Obama monitored returns at the White House, then telephoned Boehner with congratulations in a call that underscored the power shift.

Incomplete returns showed the GOP picked up at least 57 House seats - the biggest party turnover in more than 70 years - and led for eight more, far in excess of the 40 they needed for a majority. Among the losers was Rep. Tom Perriello, a first-termer from Virginia for whom Obama campaigned just before the election.

On a night of triumph, Republicans also gained at least six Senate seats, and tea party favorites Rand Paul in Kentucky, Mike Lee in Utah and Marco Rubio in Florida were among their winners. But Christine O'Donnell lost badly in Delaware, for a seat that Republican strategists once calculated would be theirs with ease. And they lost the nation's most closely watched race, in Nevada, where Majority Leader Harry Reid was a winner in an especially costly and brutal campaign in a year filled with them.

The GOP also wrested nine governorships from the Democrats, Ohio and Pennsylvania among them. In New York, Andrew Cuomo won the office his father, Mario, held for three terms. And in California, Jerry Brown was successful in his bid for a comeback to the governor's office he occupied for two terms more than a quarter-century ago.
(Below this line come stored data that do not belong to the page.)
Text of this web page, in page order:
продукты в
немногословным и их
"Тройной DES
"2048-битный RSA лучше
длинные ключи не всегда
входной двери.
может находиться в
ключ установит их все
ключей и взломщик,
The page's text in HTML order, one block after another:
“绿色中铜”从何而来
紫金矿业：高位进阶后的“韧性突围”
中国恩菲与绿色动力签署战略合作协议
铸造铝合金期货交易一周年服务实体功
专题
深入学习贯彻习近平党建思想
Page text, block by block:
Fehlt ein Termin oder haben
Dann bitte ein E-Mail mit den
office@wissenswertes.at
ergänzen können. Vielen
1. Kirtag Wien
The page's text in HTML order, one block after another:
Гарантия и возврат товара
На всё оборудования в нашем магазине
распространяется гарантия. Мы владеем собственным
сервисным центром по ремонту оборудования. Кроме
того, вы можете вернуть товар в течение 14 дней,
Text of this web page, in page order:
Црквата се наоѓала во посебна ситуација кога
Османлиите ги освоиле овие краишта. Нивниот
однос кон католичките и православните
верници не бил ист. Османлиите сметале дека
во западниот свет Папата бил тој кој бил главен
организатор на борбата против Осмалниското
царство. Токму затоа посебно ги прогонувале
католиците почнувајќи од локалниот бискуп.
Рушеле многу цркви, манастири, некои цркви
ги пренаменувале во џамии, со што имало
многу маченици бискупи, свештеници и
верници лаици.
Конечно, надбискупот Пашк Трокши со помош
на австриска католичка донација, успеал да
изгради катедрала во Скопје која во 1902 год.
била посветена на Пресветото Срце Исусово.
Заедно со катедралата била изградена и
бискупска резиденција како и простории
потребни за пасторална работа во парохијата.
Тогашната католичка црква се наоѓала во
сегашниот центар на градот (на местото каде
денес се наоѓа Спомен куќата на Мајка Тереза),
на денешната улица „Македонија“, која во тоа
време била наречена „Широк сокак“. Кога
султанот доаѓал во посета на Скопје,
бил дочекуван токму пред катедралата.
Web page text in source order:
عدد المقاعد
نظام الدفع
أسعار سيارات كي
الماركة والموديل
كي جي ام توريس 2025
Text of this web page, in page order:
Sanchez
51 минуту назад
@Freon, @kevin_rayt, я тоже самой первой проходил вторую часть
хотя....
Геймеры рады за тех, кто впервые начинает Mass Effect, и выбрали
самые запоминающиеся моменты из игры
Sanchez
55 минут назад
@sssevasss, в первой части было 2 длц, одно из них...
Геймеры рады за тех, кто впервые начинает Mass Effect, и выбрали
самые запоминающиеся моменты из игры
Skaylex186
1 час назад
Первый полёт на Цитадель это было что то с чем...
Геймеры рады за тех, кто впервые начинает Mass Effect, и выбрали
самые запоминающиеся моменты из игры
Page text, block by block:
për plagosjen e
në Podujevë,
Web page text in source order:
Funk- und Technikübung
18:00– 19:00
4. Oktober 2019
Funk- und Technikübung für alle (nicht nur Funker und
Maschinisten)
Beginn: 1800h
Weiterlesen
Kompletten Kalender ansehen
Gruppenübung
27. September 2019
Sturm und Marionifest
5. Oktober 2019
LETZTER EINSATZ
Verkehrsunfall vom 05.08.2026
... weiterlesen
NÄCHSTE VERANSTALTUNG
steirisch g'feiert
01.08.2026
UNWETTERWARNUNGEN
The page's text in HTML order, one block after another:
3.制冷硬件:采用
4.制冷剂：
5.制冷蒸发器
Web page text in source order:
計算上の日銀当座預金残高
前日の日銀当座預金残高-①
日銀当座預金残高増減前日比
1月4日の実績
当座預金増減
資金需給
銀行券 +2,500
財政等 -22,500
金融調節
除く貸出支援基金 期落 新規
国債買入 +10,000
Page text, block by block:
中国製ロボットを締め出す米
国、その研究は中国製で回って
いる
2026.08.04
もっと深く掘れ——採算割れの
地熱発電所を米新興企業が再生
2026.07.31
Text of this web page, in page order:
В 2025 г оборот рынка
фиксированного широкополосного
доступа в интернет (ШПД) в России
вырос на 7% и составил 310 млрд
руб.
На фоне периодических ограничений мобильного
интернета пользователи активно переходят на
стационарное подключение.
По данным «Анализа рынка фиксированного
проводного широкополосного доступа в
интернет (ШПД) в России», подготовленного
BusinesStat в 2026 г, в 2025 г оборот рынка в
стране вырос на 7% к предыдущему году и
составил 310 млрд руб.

The biggest win was the House, a victory made all the more remarkable given the drubbing Republicans absorbed at the hands of Democrats in 2006 and again in 2008.
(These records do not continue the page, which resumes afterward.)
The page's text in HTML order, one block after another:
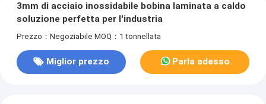
3mm di acciaio inossidabile bobina laminata a caldo
soluzione perfetta per l'industria
Prezzo：Negoziabile MOQ：1 tonnellata
Miglior prezzo Parla adesso.
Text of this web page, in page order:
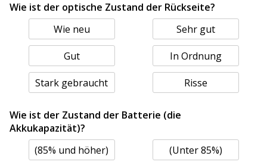
Wie ist der optische Zustand der Rückseite?
Wie neu
Sehr gut
Gut In Ordnung
Stark gebraucht Risse
Wie ist der Zustand der Batterie (die
Akkukapazität)?
(85% und höher)
(Unter 85%)
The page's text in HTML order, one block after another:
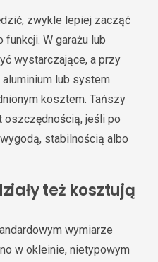
zwykle lepiej zacząć
funkcji. W garażu lub
wystarczające, a przy
lub system
kosztem. Tańszy
oszczędnością, jeśli po
stabilnością albo
też kosztują
wymiarze
w okleinie, nietypowym
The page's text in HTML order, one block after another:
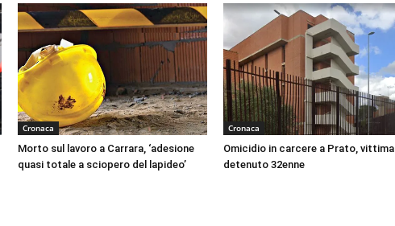
Cronaca
Morto sul lavoro a Carrara, ‘adesione
quasi totale a sciopero del lapideo’
Cronaca
Omicidio in carcere a Prato, vittima
detenuto 32enne
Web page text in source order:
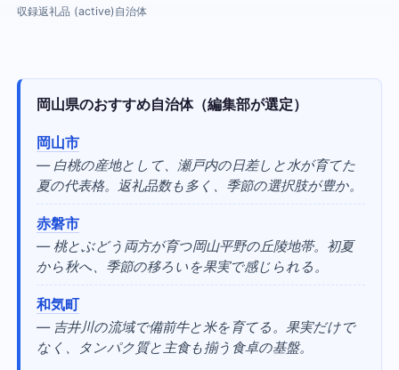
収録返礼品 (active) 自治体
岡山県のおすすめ自治体（編集部が選定）
岡山市
— 白桃の産地として、瀬戸内の日差しと水が育てた
夏の代表格。返礼品数も多く、季節の選択肢が豊か。
赤磐市
— 桃とぶどう両方が育つ岡山平野の丘陵地帯。初夏
から秋へ、季節の移ろいを果実で感じられる。
和気町
— 吉井川の流域で備前牛と米を育てる。果実だけで
なく、タンパク質と主食も揃う食卓の基盤。
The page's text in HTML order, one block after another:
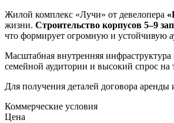
Жилой комплекс «Лучи» от девелопера
жизни. Строительство корпусов 5–9
что формирует огромную и устойчивую
Масштабная внутренняя инфраструктура
семейной аудитории и высокий спрос
Для получения деталей договора
Коммерческие условия
Цена
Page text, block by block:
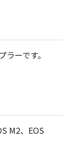
ーです。
M2、EOS
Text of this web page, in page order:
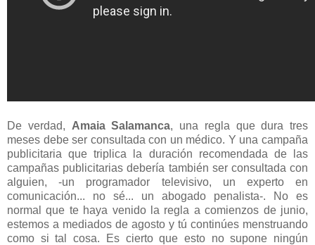
De verdad, Amaia Salamanca, una regla que dura tres
meses debe ser consultada con un médico. Y una campaña
publicitaria que triplica la duración recomendada de las
campañas publicitarias debería también ser consultada con
alguien, -un programador televisivo, un experto en
comunicación... no sé... un abogado penalista-. No es
normal que te haya venido la regla a comienzos de junio,
estemos a mediados de agosto y tú continúes menstruando
como si tal cosa. Es cierto que esto no supone ningún
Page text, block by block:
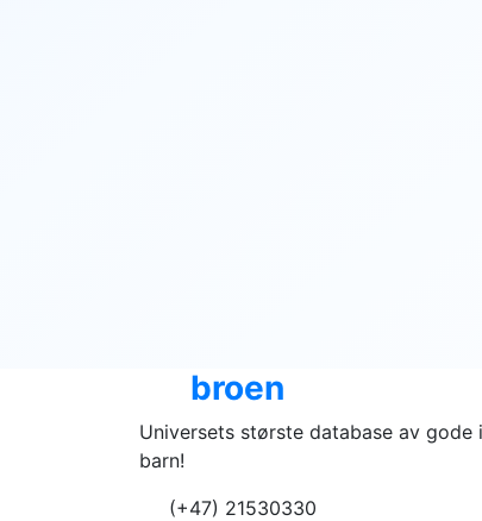
broen
Universets største database av gode
barn!
(+47) 21530330
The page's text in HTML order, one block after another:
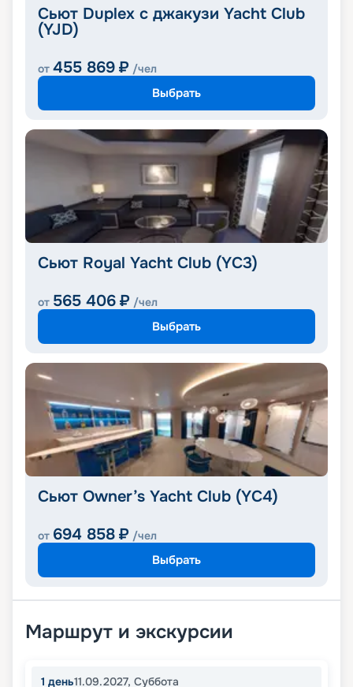
Сьют Duplex с джакузи Yacht Club
(YJD)
от 455 869 ₽ /чел
Выбрать
Сьют Royal Yacht Club (YC3)
от 565 406 ₽ /чел
Выбрать
Сьют Owner’s Yacht Club (YC4)
от 694 858 ₽ /чел
Выбрать
Маршрут и экскурсии
1 день11.09.2027, Суббота
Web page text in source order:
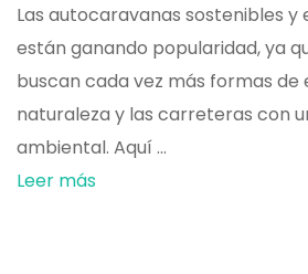
Las autocaravanas sostenibles
están ganando popularidad, ya
buscan cada vez más formas de
naturaleza y las carreteras con
ambiental. Aquí ...
Leer más
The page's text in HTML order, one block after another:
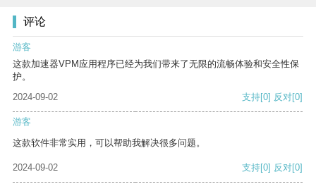
评论
游客
这款加速器VPM应用程序已经为我们带来了无限的流畅体验和安全性保
护。
2024-09-02
支持[0] 反对[0]
游客
这款软件非常实用，可以帮助我解决很多问题。
2024-09-02 支持[0] 反对[0]
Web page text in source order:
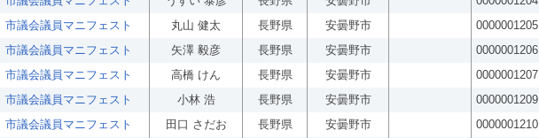
市議会議員マニフェスト 丸山 健太 長野県 安曇野市
0000001205
市議会議員マニフェスト 矢澤 毅彦 長野県 安曇野市
0000001206
市議会議員マニフェスト 高橋 けん 長野県 安曇野市
0000001207
市議会議員マニフェスト 小林 浩 長野県 安曇野市
0000001209
市議会議員マニフェスト 田口 さだお 長野県 安曇野市
0000001210
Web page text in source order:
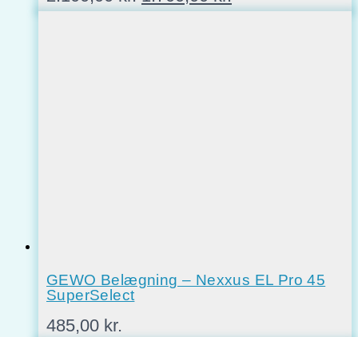
oprindelige aktuelle
GEWO Belægning – Nexxus EL Pro 45
SuperSelect
485,00 kr.
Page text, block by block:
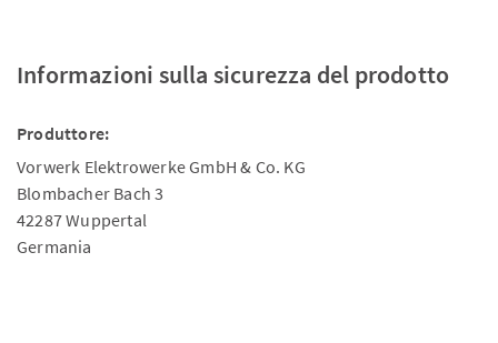
Informazioni sulla sicurezza del prodotto
Produttore:
Vorwerk Elektrowerke GmbH & Co. KG
Blombacher Bach 3
42287 Wuppertal
Germania
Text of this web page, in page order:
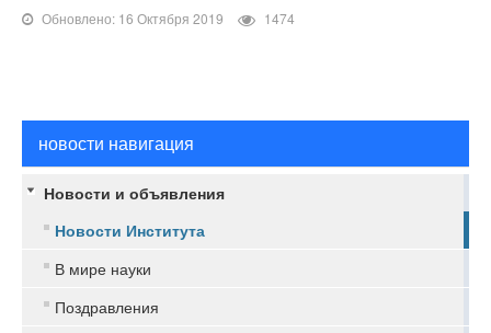
Обновлено: 16 Октября 2019 1474
новости навигация
Новости и объявления
Новости Института
В мире науки
Поздравления

The takeaways came in bunches - five Democratic-held seats each in Pennsylvania and Ohio and three in Florida and Virginia.
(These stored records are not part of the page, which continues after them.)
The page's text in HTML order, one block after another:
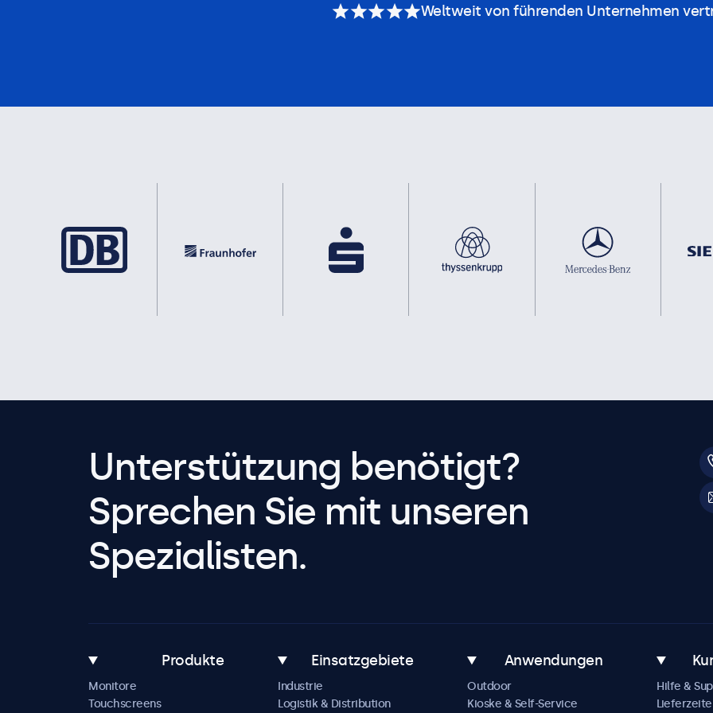
Weltweit von führenden Unternehmen
Unterstützung benötigt?
Sprechen Sie mit unseren
Spezialisten.
Produkte
Monitore
Touchscreens
Einsatzgebiete
Industrie
Logistik & Distribution
Anwendungen
Outdoor
Kioske & Self-Service
Hilfe &
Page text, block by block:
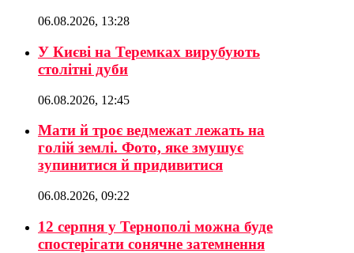
06.08.2026, 13:28
У Києві на Теремках вирубують
столітні дуби
06.08.2026, 12:45
Мати й троє ведмежат лежать на
голій землі. Фото, яке змушує
зупинитися й придивитися
06.08.2026, 09:22
12 серпня у Тернополі можна буде
спостерігати сонячне затемнення
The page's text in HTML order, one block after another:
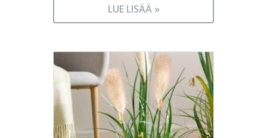
LUE LISÄÄ »
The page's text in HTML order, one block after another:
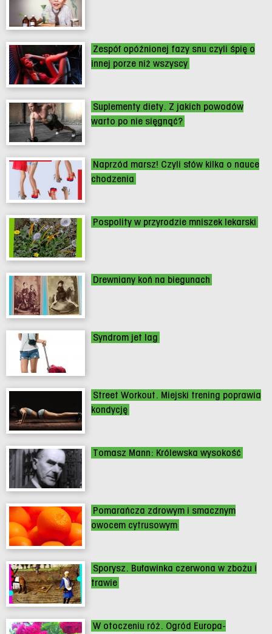
Zespół opóźnionej fazy snu czyli śpię o
innej porze niż wszyscy
Suplementy diety. Z jakich powodów
warto po nie sięgnąć?
Naprzód marsz! Czyli słów kilka o nauce
chodzenia
Pospolity w przyrodzie mniszek lekarski
Drewniany koń na biegunach
Syndrom jet lag
Street Workout. Miejski trening poprawia
kondycję
Tomasz Mann: Królewska wysokość
Pomarańcza zdrowym i smacznym
owocem cytrusowym
Sporysz. Buławinka czerwona w zbożu i
trawie
W otoczeniu róż. Ogród Europa-

Democrats conceded nothing while they still had a chance. "Let's go out there and continue to fight," Speaker Nancy Pelosi exhorted supporters in remarks before television cameras while the polls were still open in much of the country.

But not long after she spoke, Democratic incumbents in both houses began falling, and her own four-year tenure as the first female speaker in history was doomed. She gave no indication of her own plans.

Sen.-elect Paul, appearing Tuesday night before supporters in Bowling Green, Ky., declared, "We've come to take our government back."

About four in 10 voters said they were worse off financially than two years ago, according to preliminary exit poll results and pre-election surveys. More than one in three said their votes were an expression of opposition to Obama. More than half expressed negative views about both political parties. Roughly 40 percent of voters considered themselves supporters of the conservative tea party movement. Less than half said they wanted the government to do more to solve problems.

Republicans were certain of at least six Senate pickups, including the seat in Illinois that Obama resigned to become president. Rep. Mark Kirk won there, defeating Alexi Giannoulias.

Democratic Sens. Russell Feingold in Wisconsin and Blanche Lincoln in Arkansas were turned out of office.

In addition, Republicans scored big in races for Democratic seats without incumbents on the ballot. Former Rep. Pat Toomey won a close race in Pennsylvania, North Dakota Gov. John Hoeven won easily there, and former Sen. Dan Coats breezed in a comeback attempt for the Indiana seat he voluntarily gave up a dozen years ago.

"Republicans will continue to stand up for the American people and for the priorities they voted for today, and we are hopeful that the administration and Democrat leaders will change course," Republican Senate leader Mitch McConnell said in a written statement.

Democrats averted deeper losses when Gov. Joe Manchin won in West Virginia - after pointedly distancing himself from Obama - for the unexpired portion of the late Sen. Robert C. Byrd's term, and Attorney General Richard Blumenthal was victorious in Connecticut, dispatching Linda McMahon, former CEO of World Wrestling Entertainment. Sen. Barbara Boxer was elected to a fourth term in California, overcoming a challenge from Carly Fiorina.

The GOP gubernatorial gains came after a campaign in which their party organization spent more than $100 million, nearly double what Democrats had.

Among the incumbents who fell were Ted Strickland in Ohio, defeated by former Rep. John Kasich, and Chet Culver in Iowa, loser to former Gov. Terry Branstad.